As the coronavirus pandemic continues to worsen in the US, NASA is still moving forward with many of its upcoming missions, including some launches that will send humans to the International Space Station in the near future. As of now, NASA does not foresee any changes being made to these missions, and there are already procedures in place to guarantee astronauts do not bring any illnesses with them into space.
NASA has its own internal “response framework” for how it plans to deal with the pandemic. It lists four different stages for the agency, which each detail the amount of people who will work from home, the level of access to NASA facilities, and how much travel will be allowed. Right now, two NASA centers — Ames Research Center and Marshall Space Flight Center — are on Stage 3, which makes telework mandatory and only allows “mission-essential” personnel on site at facilities. NASA bumped these two centers to Stage 3 after employees tested positive for COVID-19 at each place.
NASA’s Johnson Space Center, which oversees the agency’s human spaceflight launches and operates the International Space Station, is only at Stage 2. At that level, teleworking is strongly encouraged, though not mandatory, while various facilities are closed down. “The health and safety of NASA’s workforce is the agency’s top priority. As the coronavirus (COVID-19) concern continues to escalate, NASA is taking steps to ensure its workforce is protected and informed,” a NASA spokesperson at JSC said in a statement.
But as more workers at JSC stay home, they’re still looking ahead to the next launch of people to the ISS, which is slated for April 9th out of Kazakhstan. A Russian Soyuz rocket will launch three crew members, including NASA astronaut Chris Cassidy, to the station, where they’ll join three people already in orbit.
That launch is still on, and NASA says the agency hasn’t made any changes to operations and schedule surrounding the mission. As of yesterday, Kazakhstan effectively closed its borders after reporting its first coronavirus cases in the country. No one can enter the country except for diplomats, returning citizens, and those invited by the country’s government, according to Reuters. NASA is still assessing if changes are needed regarding how personnel will travel to Kazakhstan.
Of course, the concern is that the astronauts flying to the station could carry the coronavirus with them, if they don’t know that they’re infected with the virus. But NASA already has a long-held strategy in place for preventing astronauts from carrying any nasty bugs with them to space. All astronauts going to orbit must go through a two-week period of quarantine called “health stabilization,” according to NASA. That way, the agency can make sure the crew is not incubating any illnesses before launch. However, NASA said it “will continue to evaluate and augment this plan, in coordination with its international and commercial partners” if needed.

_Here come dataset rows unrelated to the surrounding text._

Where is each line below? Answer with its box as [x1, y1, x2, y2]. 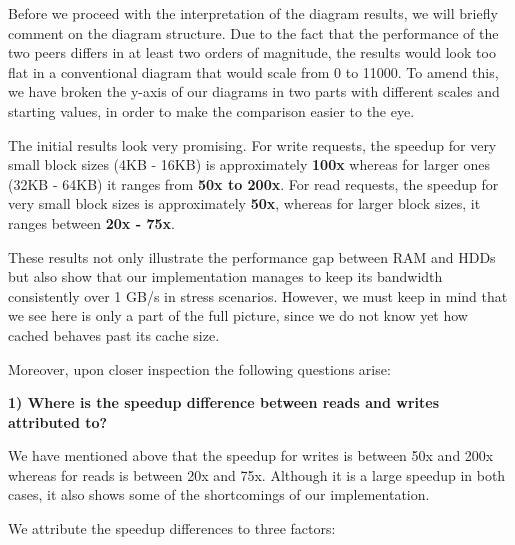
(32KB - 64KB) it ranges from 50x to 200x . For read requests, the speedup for [8, 173, 499, 194]
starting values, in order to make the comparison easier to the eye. [8, 100, 415, 121]
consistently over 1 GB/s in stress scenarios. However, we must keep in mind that [8, 285, 508, 306]
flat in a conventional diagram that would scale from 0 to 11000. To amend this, [8, 61, 499, 82]
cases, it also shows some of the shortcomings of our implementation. [8, 484, 430, 505]
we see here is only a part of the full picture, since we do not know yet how [8, 305, 468, 326]
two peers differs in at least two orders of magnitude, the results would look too [8, 42, 496, 63]
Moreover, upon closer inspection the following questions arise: [8, 358, 391, 379]
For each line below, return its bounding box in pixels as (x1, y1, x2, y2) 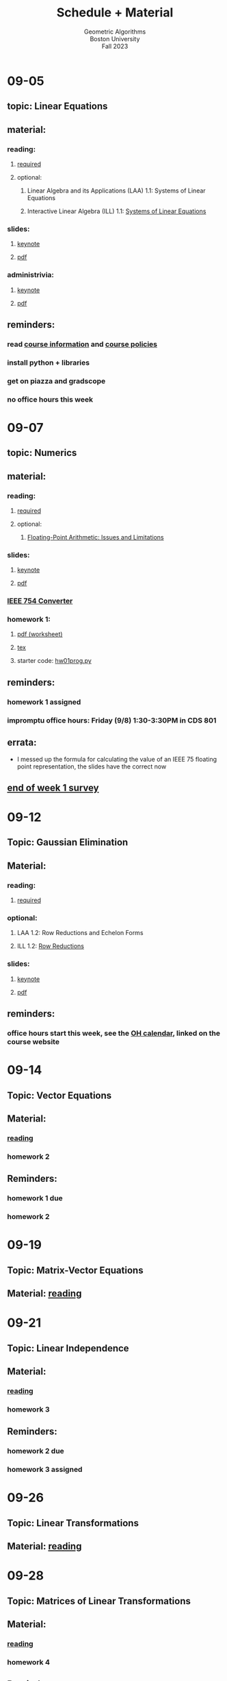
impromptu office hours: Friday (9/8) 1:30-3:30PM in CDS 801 (7, 715, 217, 725)
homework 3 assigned (7, 1465, 83, 1475)
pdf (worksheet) (16, 630, 63, 638)
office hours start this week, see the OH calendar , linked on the (7, 1028, 221, 1038)
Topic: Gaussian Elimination (7, 836, 129, 848)
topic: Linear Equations (7, 101, 108, 112)
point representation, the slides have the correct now (16, 762, 167, 771)
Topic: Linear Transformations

In the meantime, Russia’s state space corporation, Roscosmos, has decided to shut down all media activity surrounding the Soyuz launch, barring journalists from covering the mission in person. Russia will still live stream the launch, and NASA typically airs all of its crewed launches on its own online TV channel.
Once this launch is over, the next big milestone for JSC is the return of crew from the ISS. NASA astronauts Andrew Morgan, Jessica Meir, and Russian cosmonaut Oleg Skripochka are slated to return to Earth in a Soyuz capsule in mid-April, landing in the Kazakhstan desert. Such landings typically require large groups of recovery personnel to extract the astronauts from the landed capsule. NASA did not provide any details if those operations would change in light of the pandemic.
However, NASA has more than one upcoming crewed mission on its calendar. Soon, NASA’s commercial partner SpaceX will be ready to send its first crew of NASA astronauts to the International Space Station. The launch is a critical one for NASA’s Commercial Crew Program, an initiative to develop privately funded vehicles to transport people to and from the ISS. SpaceX has been developing its Crew Dragon capsule for the program, and the first vehicle that will fly a crew of two to the station is already in Florida ahead of its inaugural flight.
SpaceX is currently targeting May for that flight, according to the company’s president Gwynne Shotwell. NASA also says that SpaceX’s passengers for the mission, astronauts Bob Behnken and Doug Hurley, are continuing to train for the mission as originally planned. As for operations at SpaceX, it seems like things are still moving ahead as usual. SpaceX CEO Elon Musk sent an email last week to the company’s employees underplaying the coronavirus threat, arguing people were more likely to die in a car crash than from the virus.
Of course, the situations at NASA and SpaceX are subject to change quickly. The coronavirus pandemic is ever-evolving, with cities, states, and countries making swift changes every few hours to combat the spread of the disease. And already, launches are being affected. Europe’s primary spaceport in French Guiana, South America is suspending all launches from the site for the foreseeable future, in order to protect the health of employees and people in the area.
It’s possible that upcoming launches from the US could be postponed as well. It just depends on how companies plan to react and if governments take even more decisive action.